Counselors can also work to discontinue and dismantle White hegemonic practices that omit to identify the impact of cultural and contextual considerations. Battiste and Laenui (Citation2000) asserts that colonization occurs through (1) denial of subjects’ cultures, (2) attempts to destroy the culture, (3) belittlement and insult of culture, (4) tokenism and accommodation of certain aspects, and (5) attempts to control the expression of cultural values and practices. Therefore, in continued efforts to begin a process of liberation from White supremacist, Martin-Baro and Martín-Baró (Citation1994) suggests the following:

  • looking for information that was excluded or hidden in the colonization process (i.e., etiology of systemic oppression and subsequent problems)

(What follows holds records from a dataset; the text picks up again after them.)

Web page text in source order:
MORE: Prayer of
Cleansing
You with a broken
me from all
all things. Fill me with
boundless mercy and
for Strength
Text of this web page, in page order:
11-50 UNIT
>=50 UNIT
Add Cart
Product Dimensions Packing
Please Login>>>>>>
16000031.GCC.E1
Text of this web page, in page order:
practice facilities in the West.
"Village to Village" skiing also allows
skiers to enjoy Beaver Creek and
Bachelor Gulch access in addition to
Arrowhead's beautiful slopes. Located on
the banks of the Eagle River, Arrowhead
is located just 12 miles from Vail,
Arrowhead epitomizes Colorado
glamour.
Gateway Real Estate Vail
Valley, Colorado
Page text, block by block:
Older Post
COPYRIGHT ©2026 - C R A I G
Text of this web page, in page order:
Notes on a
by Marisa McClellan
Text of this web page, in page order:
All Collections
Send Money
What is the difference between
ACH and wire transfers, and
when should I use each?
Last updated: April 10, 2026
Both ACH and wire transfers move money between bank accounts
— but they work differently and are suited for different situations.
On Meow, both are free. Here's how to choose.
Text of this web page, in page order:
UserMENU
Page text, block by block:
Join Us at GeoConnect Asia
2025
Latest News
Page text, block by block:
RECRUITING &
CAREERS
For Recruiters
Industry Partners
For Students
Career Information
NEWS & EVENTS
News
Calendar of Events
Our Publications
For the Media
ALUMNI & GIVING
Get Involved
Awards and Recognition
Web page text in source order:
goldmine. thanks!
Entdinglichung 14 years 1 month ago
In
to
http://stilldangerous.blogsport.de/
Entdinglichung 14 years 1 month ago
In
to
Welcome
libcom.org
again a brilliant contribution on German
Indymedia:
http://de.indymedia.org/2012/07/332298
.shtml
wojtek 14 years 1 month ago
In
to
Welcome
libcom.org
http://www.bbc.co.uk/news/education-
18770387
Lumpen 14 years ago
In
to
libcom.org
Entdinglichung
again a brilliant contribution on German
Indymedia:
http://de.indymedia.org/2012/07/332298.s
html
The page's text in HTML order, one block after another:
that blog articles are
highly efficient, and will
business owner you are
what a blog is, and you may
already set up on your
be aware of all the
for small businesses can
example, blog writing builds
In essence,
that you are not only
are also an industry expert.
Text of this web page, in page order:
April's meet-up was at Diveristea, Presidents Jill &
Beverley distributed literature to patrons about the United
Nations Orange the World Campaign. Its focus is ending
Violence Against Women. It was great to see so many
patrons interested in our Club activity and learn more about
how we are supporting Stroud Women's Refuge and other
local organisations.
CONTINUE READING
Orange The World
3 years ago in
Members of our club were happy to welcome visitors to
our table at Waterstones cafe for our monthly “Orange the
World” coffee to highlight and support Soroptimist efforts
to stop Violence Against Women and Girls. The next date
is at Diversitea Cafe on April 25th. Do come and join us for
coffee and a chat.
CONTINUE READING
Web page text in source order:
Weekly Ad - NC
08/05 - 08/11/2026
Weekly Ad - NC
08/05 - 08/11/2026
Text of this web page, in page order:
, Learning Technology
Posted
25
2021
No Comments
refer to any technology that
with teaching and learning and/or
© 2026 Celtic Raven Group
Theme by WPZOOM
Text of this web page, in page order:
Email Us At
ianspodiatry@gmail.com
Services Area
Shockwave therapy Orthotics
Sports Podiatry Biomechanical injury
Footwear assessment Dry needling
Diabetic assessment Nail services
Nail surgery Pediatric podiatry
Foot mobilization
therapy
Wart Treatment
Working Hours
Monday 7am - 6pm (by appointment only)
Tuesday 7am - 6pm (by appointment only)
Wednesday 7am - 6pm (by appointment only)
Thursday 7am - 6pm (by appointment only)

  • critically examining the truth of the idealized reality of marginalized and oppressed clients as defined by White hegemony in daily dominant cultural messages to “de-ideologize” and break away from the White centered understanding

  • implementing a strengths-based approach to enhance liberation from oppressive circumstances

  • identifying and investigating the colonized or lost history of the client to understand problems faced and gain an enriched understanding of clients’ lived experiences; and

  • exploring research processes and methods to improve social conditions

Conclusion

Decolonization and decentering the counseling profession is a necessary and critical step toward liberating minoritized populations from White hegemonic systems of oppression. As evident through the examples of structural oppression identified, often helping relationships can reinforce idealized values of the White dominant culture. Structural and systemic oppression has minimized and devalued the lives and lived experiences of non-dominant cultures. Clinical and school counselors have an opportunity to advocate for minoritized racial and ethnic groups through social justice efforts that expose the truth. The hope is that the practical strategies outlined can be used to dismantle ideologies that have impeded engagement in both settings, thus impacting the viability of racial and ethnic minorities.

Disclosure statement

No potential conflict of interest was reported by the author(s).

Correction Statement

This article has been corrected with minor changes. These changes do not impact the academic content of the article.